В первые дни он не знал, что делать, куда идти, с кем встречаться. Спал, читал старые журналы от корки до корки, смотрел телевизор. Никто ему не нужен был, кроме нее. А ее не было. Позвонил родителям и соврал, что вернулся с гриппом, заедет, как встанет. Им, кажется, тоже было не до него: младшая сестра поступала в Гнесинку, и предстоящему событию был подчинен весь ритм семейной жизни. Да и виделся он с матерью недавно, она несколько раз приезжала в лагерь на свидание. И отец как-то навещал. А вот Лару к нему не пустили. Хотя он и тянул срок как фарцовщик, как барыга, без каких-то особенных притеснений, без лишних сроков в карцере, но все-таки свидания с женой ему не разрешили: в загсе не расписаны - и всё, не полагается. А расписываться они не стали: Лара боялась, что при каком-нибудь новом обороте дела могут конфисковать квартиру. Родители так посоветовали. И он согласился, не написал, мол, не могу без тебя, приезжай и ни о чем не думай - может, она и приехала бы, даже наверняка приехала бы, Ларка - баба импульсивная. Но нет, он промолчал, даже написал, что она приняла правильное решение, разумное: рисковать квартирой не стоило...

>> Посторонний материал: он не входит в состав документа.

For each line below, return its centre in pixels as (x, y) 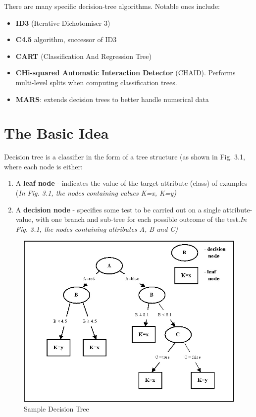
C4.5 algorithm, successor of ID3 (66, 39)
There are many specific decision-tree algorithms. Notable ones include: (112, 6)
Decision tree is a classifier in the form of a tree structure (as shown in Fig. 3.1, (125, 157)
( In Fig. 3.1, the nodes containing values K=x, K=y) (96, 193)
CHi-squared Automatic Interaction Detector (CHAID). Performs (126, 73)
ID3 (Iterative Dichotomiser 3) (63, 23)
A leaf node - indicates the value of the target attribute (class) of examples (131, 183)
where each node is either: (43, 166)
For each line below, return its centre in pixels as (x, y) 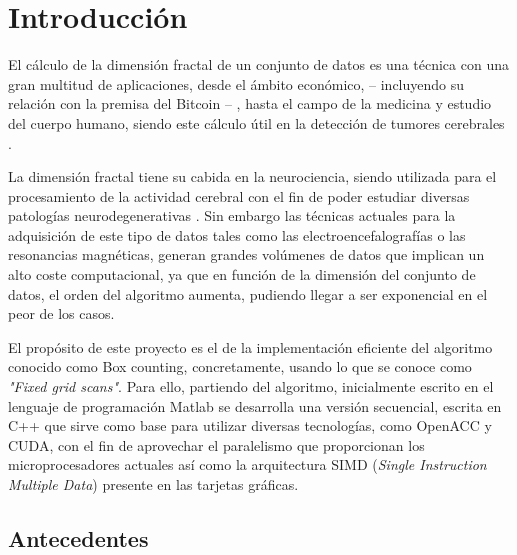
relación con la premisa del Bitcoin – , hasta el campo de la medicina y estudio (250, 103)
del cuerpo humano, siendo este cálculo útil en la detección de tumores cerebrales (256, 122)
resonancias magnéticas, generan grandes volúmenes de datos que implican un (246, 254)
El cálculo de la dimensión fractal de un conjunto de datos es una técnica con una (258, 64)
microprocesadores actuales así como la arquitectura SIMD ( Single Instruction (247, 464)
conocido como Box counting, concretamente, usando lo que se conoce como (240, 366)
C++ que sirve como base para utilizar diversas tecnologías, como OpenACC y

Она вернулась с богомолья только через две недели, когда он уже пришел в себя и начал выходить из дома, встретился с прежними компаньонами, закрутился в новых делах. Успел даже пару ночей провести у одной центровой красавицы, отдав ей, к ее изумлению, всю сексуальную ярость, накопившуюся за три года воздержания.

Оказалось, что в монастырь Лару настоятельно послал священник-духовник. Она исповедовалась, он благословил ее на поездку. От ее одежд пахло ладаном и церковными свечами. Протасов не знал, что она стала так религиозна. Об эпитимии, наложенной духовником, она говорила как-то сбивчиво, неопределенно, и ему было неловко расспрашивать. Религиозное чувство - дело тонкое, интимное. Ладно, монастырь так монастырь. Все-таки молиться ездила, не развлекаться. Однако в глубине души вся эта история отложилась как предательство: три года он рисовал себе счастливую картину возвращения, мечтал...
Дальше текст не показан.